Give the lines again, unchanged, starting with the line containing "BadBot (38, 16)" and ending with the last line of the data below.

++++ Dataset content

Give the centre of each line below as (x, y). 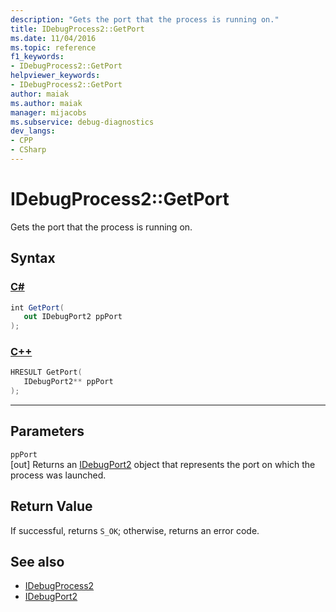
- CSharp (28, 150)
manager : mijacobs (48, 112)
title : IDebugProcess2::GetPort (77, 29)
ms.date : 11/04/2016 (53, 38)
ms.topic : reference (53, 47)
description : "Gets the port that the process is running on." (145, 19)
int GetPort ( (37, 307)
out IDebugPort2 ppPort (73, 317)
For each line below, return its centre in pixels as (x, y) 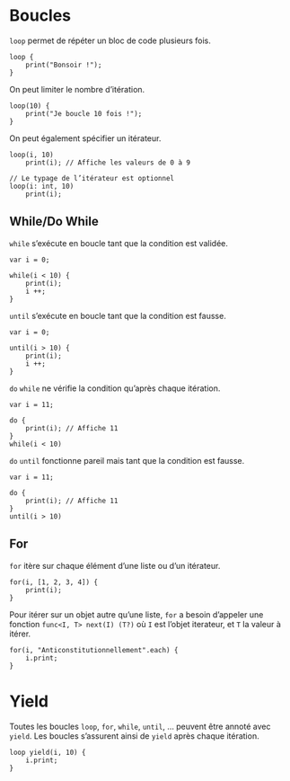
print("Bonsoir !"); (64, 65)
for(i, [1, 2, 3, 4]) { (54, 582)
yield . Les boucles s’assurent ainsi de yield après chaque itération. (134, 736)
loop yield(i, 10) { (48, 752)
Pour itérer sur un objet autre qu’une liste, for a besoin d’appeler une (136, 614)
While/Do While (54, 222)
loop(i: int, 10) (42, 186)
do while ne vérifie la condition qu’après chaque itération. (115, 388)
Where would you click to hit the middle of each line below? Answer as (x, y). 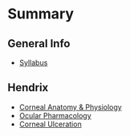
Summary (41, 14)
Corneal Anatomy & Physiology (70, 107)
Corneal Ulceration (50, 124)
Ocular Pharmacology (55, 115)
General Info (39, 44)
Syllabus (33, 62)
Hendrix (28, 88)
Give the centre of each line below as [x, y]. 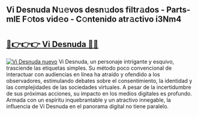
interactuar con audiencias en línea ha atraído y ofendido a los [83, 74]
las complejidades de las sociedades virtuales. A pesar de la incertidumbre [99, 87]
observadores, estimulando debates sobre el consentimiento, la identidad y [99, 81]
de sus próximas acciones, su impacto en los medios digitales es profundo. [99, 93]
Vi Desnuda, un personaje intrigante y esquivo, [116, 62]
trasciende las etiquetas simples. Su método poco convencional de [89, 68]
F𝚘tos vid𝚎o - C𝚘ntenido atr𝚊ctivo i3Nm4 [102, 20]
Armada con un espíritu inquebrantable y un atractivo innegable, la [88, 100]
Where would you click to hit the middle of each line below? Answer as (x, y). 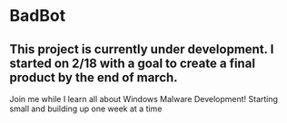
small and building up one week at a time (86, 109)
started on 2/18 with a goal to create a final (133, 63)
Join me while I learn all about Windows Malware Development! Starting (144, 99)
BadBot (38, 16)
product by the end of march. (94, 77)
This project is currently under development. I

++++++++

* **Your solution**:
BadBot (38, 16)
product by the end of march. (94, 77)
This project is currently under development. I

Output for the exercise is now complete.